1. Data Classification
Vivytech classifies data into three tiers, each with corresponding handling requirements:
| Tier | Examples | Controls |
|---|---|---|
| Highly Sensitive | Alpaca OAuth tokens, Stripe credentials, JWT refresh tokens, passwords | Encrypted at rest (Fernet / AES-256); never logged; access restricted to backend service only |
| Sensitive | Full name, email, phone, bank balances, portfolio data, AI messages | Stored in PostgreSQL with access restricted to authenticated API calls; encrypted in transit (TLS); JWT access token required |
| Internal | Gamification points, notification preferences, AI message count, FCM tokens | Stored in PostgreSQL; authenticated API access required; not surfaced publicly |
2. Authentication and Access Control
User Authentication
- JWT-based authentication (RS256 or HS256) with short-lived access tokens and rotating refresh tokens
- Refresh tokens are single-use and rotated on each use; invalid tokens trigger immediate session clearance and require re-login
- Passwords are hashed using bcrypt (industry-standard adaptive hashing algorithm) before storage — plaintext passwords are never stored
- Failed login attempts are tracked per account; repeated failures trigger a time-based lockout
- Password reset is performed via a one-time OTP sent to the registered email address
API Access Control
- All API endpoints (except public auth endpoints) require a valid JWT access token
- Resource-level authorization: every endpoint verifies that the requesting user ID matches the resource owner (e.g., a user cannot access another user's subscription status)

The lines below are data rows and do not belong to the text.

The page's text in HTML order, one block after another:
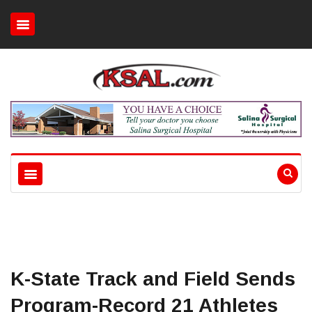
K-State Track and Field Sends
Program-Record 21 Athletes
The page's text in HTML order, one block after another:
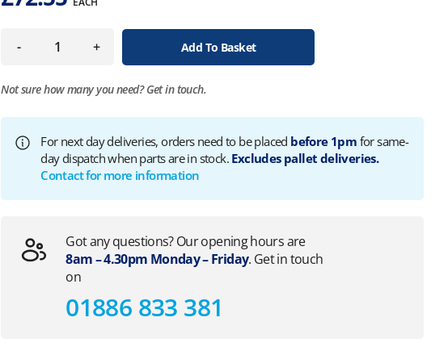
- + Add To Basket
Not sure how many you need?Get in touch.
For next day deliveries, orders need to be placed before 1pm for same-
day dispatch when parts are in stock. Excludes pallet deliveries.
Contact for more information
Got any questions? Our opening hours are
8am – 4.30pm Monday – Friday. Get in touch
on
01886 833 381
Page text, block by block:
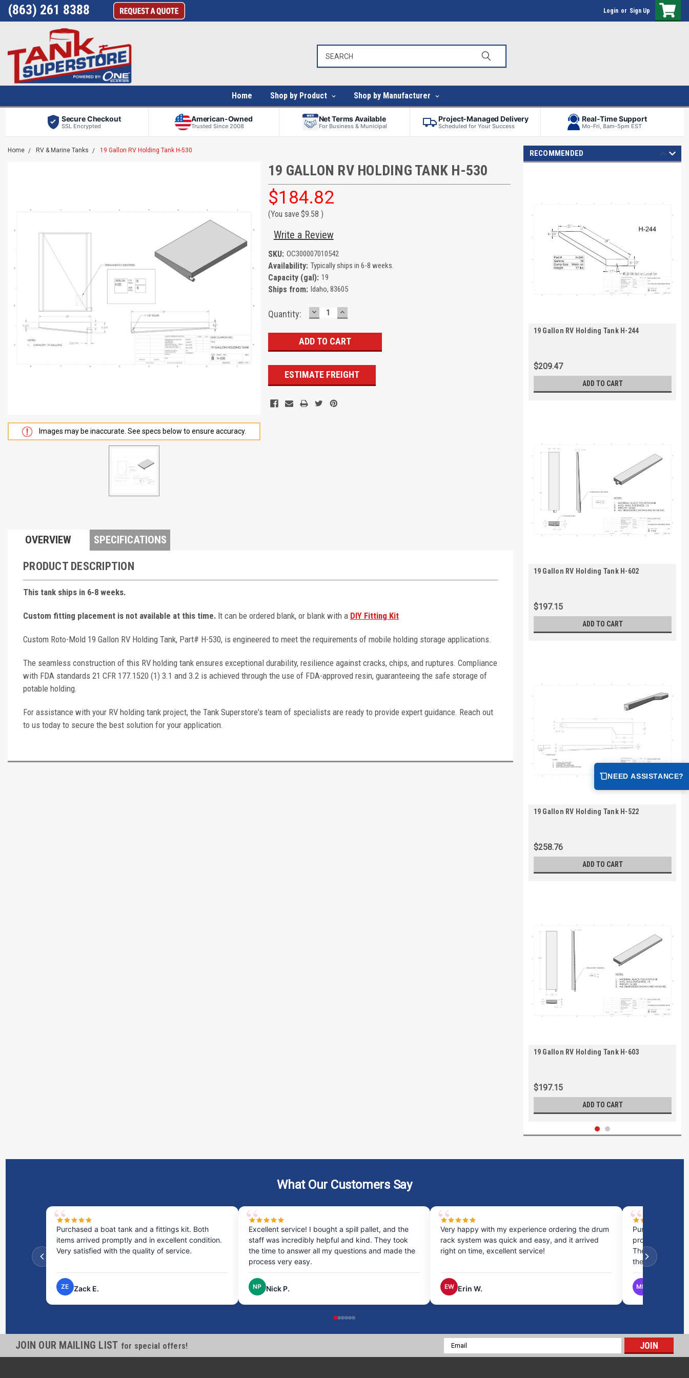
(863) 261 8388 Login or Sign Up
Home Shop by Product Shop by Manufacturer
Secure Checkout
SSL Encrypted
American-Owned
Trusted Since 2008
Net Terms Available
For Business & Municipal
Project-Managed Delivery
Scheduled for Your Success
Real-Time Support
Mo-Fri, 8am-5pm EST
Home RV & Marine Tanks 19 Gallon RV Holding Tank H-530
Images may be inaccurate. See specs below to ensure accuracy.
19 GALLON RV HOLDING TANK H-530
$184.82
(You save $9.58 )
Write a Review
SKU: OC300007010542
Availability: Typically ships in 6-8 weeks.
Capacity (gal): 19
Ships from: Idaho, 83605
Current
Quantity: DECREASE
QUANTITY:
INCREASE
QUANTITY:
ESTIMATE FREIGHT
OVERVIEW SPECIFICATIONS
PRODUCT DESCRIPTION
This tank ships in 6-8 weeks.
Custom fitting placement is not available at this time. It can be ordered blank, or blank with a DIY Fitting Kit
Custom Roto-Mold 19 Gallon RV Holding Tank, Part# H-530, is engineered to meet the requirements of mobile holding storage applications.
The seamless construction of this RV holding tank ensures exceptional durability, resilience against cracks, chips, and ruptures. Compliance
with FDA standards 21 CFR 177.1520 (1) 3.1 and 3.2 is achieved through the use of FDA-approved resin, guaranteeing the safe storage of
potable holding.
For assistance with your RV holding tank project, the Tank Superstore's team of specialists are ready to provide expert guidance. Reach out
to us today to secure the best solution for your application.
RECOMMENDED
19 Gallon RV Holding Tank H-244
$209.47
ADD TO CART
19 Gallon RV Holding Tank H-602
$197.15
ADD TO CART
19 Gallon RV Holding Tank H-522
$258.76
ADD TO CART
19 Gallon RV Holding Tank H-603
$197.15
ADD TO CART
19 Gallon RV Holding Tank H-567
What Our Customers Say
Purchased a boat tank and a fittings kit. Both
items arrived promptly and in excellent condition.
Very satisfied with the quality of service.
ZE Zack E.
Excellent service! I bought a spill pallet, and the
staff was incredibly helpful and kind. They took
the time to answer all my questions and made the
process very easy.
NP Nick P.
Very happy with my experience ordering the drum
rack system was quick and easy, and it arrived
right on time, excellent service!
EW Erin W.
Purchased a
process was
They provided
the best option.
MB
JOIN OUR MAILING LIST for special offers!
Email
Address
NEED ASSISTANCE?
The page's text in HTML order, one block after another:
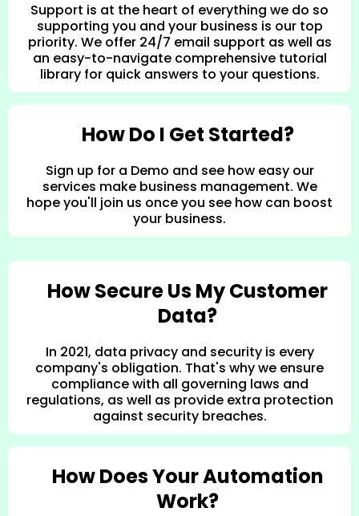
Support is at the heart of everything we do so
supporting you and your business is our top
priority. We offer 24/7 email support as well as
an easy-to-navigate comprehensive tutorial
library for quick answers to your questions.
How Do I Get Started?
Sign up for a Demo and see how easy our
services make business management. We
hope you'll join us once you see how can boost
your business.
How Secure Us My Customer
Data?
In 2021, data privacy and security is every
company's obligation. That's why we ensure
compliance with all governing laws and
regulations, as well as provide extra protection
against security breaches.
How Does Your Automation
Work?
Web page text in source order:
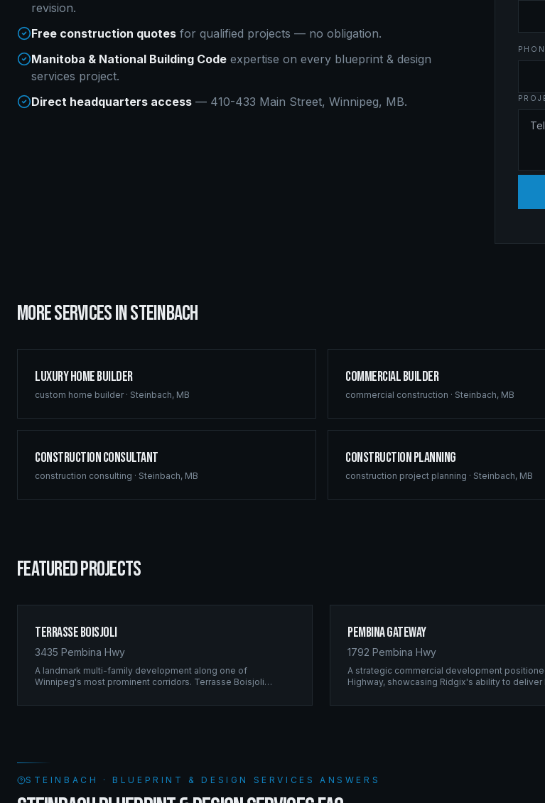
revision.
Free construction quotes for qualified projects — no obligation.
Manitoba & National Building Code expertise on every blueprint & design
services project.
Direct headquarters access — 410-433 Main Street, Winnipeg, MB.
MORE SERVICES INSTEINBACH
Luxury Home Builder
custom home builder· Steinbach, MB
Commercial Builder
commercial construction · Steinbach, MB
Construction Consultant
construction consulting · Steinbach, MB
Construction Planning
construction project planning · Steinbach, MB
FEATURED PROJECTS
Terrasse Boisjoli
3435 Pembina Hwy
A landmark multi-family development along one of
Winnipeg's most prominent corridors. Terrasse Boisjoli
scale residential complex built to the highest structural
Pembina Gateway
1792 Pembina Hwy
A strategic commercial development
Highway, showcasing Ridgix's ability to
standards.
STEINBACH · BLUEPRINT & DESIGN SERVICES ANSWERS

- Privileged operations (admin features, dispatch endpoints) require additional secret key headers
- Rate limiting is enforced on all endpoints:
- 60 requests/minute for general read operations
- 30 requests/minute for write operations
- 10 requests/minute for sensitive operations (withdrawals, account changes)
- 5 requests/minute for high-risk endpoints
Infrastructure Access
- EC2 server access requires SSH key-based authentication — password SSH login is disabled
- The backend API is bound to localhost (127.0.0.1) and is only publicly accessible via nginx reverse proxy over HTTPS
- Database (PostgreSQL) is not publicly exposed; it is accessible only from the backend service on the same host
- Environment variables and secrets (API keys, DB credentials) are stored in a system-level configuration file (
/etc/clau/env.conf) with restricted file permissions, not in source code or version control
3. Encryption
In Transit
- All client-to-server communication is encrypted using HTTPS/TLS 1.2+ enforced at the nginx layer
- HTTP requests are redirected to HTTPS automatically; plain HTTP access is not permitted
- All third-party API calls (Stripe, Alpaca, Firebase, Google Gemini) are made over HTTPS
At Rest — Server Side
- Alpaca OAuth access tokens are encrypted using Fernet symmetric encryption (AES-128-CBC with HMAC-SHA256 for integrity) before being written to the database
- Passwords are stored as bcrypt hashes; the plaintext password is never persisted
- The Fernet encryption key is stored as an environment variable and never hardcoded
At Rest — Client Side (Android)
- JWT access and refresh tokens on the user's device are stored in Android EncryptedSharedPreferences using AES-256-GCM encryption backed by the Android Keystore
- Stripe Financial Connections session data is also stored in EncryptedSharedPreferences
- No sensitive financial data is written to plaintext local storage
4. Third-Party Vendor Security
| Vendor | Purpose | Security Posture |
|---|---|---|
| Amazon Web Services | Server infrastructure (EC2, networking) | SOC 2 Type II, ISO 27001, PCI DSS Level 1 certified. Vivytech manages OS-level security and access controls on top of AWS's shared responsibility model. |
| Stripe, Inc. | Payment processing, bank data aggregation | PCI DSS Level 1 Service Provider. Stripe handles all cardholder data; Vivytech never processes raw card numbers. |
| Alpaca Securities LLC | Brokerage / trading execution | FINRA-registered broker-dealer, SIPC member. OAuth 2.0 authorization with short-lived encrypted tokens. Tokens revocable by user at any time. |
| Google LLC (Firebase) | Push notifications | ISO 27001, SOC 2, SOC 3 certified. Only device FCM tokens are shared — no financial data. |
| Google LLC (Gemini AI) | AI inference | Enterprise API with data processing agreements available. User AI messages and financial context are transmitted over HTTPS and subject to Google's API data handling policies. |
| PostgreSQL | Primary data store | Self-managed on AWS EC2. Database not internet-exposed. Regular automated backups. |
5. Vulnerability Management
- Dependencies (Python packages, Android libraries) are tracked in version-pinned requirement files and reviewed on an ongoing basis
- Server operating system patches are applied regularly; security updates are prioritized
- Input validation is enforced on all user-supplied data at the API boundary (email format, phone format, password length, request schema validation via Pydantic)
- SQL injection is prevented by using SQLAlchemy ORM parameterized queries throughout the backend — raw SQL is not used
- API endpoints are protected against common OWASP threats including broken access control (per-resource user ID checks), excessive rate (rate limiting), and insecure storage (encrypted credentials)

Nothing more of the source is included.